Hypoxia-induced regional heterogeneity in proliferative vitreoretinopathy: implications for targeted therapies

Proliferative vitreoretinopathy (PVR) represents a common and challenging complication leading to blindness following ocular injury. The prevailing view, which guides current drug development efforts, posits that the mesenchymal transition of retinal pigment epithelium (RPE) underlies the pathogenesis of PVR. However, in our study, by employing single-cell Sequencing and immunofluorescence staining on surgically excised PVR membranes, we demonstrate that PVR exhibits distinct cytopathological characteristics depending on their retinal location.
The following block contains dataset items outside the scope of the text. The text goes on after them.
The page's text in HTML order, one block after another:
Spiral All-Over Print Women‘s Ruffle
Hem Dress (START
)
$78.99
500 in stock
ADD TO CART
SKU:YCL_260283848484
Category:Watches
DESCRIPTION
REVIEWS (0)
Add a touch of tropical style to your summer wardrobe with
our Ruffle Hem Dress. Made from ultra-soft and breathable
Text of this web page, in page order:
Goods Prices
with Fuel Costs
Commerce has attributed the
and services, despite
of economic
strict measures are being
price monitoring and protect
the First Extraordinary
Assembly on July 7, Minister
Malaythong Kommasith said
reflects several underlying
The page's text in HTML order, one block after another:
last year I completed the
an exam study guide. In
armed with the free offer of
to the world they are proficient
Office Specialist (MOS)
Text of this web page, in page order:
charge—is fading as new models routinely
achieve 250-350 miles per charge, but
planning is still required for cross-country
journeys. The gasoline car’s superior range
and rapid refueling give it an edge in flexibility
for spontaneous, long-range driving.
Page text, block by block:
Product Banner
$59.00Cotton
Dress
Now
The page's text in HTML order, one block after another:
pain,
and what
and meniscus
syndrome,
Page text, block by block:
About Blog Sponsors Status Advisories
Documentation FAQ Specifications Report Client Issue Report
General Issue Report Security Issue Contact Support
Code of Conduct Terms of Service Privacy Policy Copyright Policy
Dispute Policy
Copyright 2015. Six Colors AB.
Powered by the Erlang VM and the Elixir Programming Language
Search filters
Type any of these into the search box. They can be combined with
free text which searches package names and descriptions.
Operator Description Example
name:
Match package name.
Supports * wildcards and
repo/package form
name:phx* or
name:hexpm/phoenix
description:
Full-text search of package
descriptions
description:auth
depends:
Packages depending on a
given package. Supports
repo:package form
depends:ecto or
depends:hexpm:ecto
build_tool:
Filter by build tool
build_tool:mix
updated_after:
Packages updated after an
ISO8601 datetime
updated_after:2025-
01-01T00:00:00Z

Specifically, epiretinal PVR predominantly comprises macrophages, whereas subretinal PVR is primarily constituted of PMEL⁺ RPE-derived cells. Both molecular pathological phenotypes are unified by retinal hypoxia following injury, yet they diverge in their downstream hypoxic pathway selection. Targeting HIF1α-regulated glycolysis selectively reduced epiretinal PVR formation, while inhibiting Reactive Oxygen Species production specifically abrogated subretinal PVR. Furthermore, the application of hyperoxia chamber in a mouse model of dispase-induced retinal injury effectively eradicated PVR across all retinal regions and restored retinal morphology. Our findings establish hypoxia-induced regional heterogeneity as a pathological mechanism in PVR progression and advocate for anatomically targeted therapeutic strategies. © 2025 The Pathological Society of Great Britain and Ireland.

cell heterogeneity; cell metabolism; hypoxia; proliferative vitreoretinopathy; single‐cell transcriptome sequencing.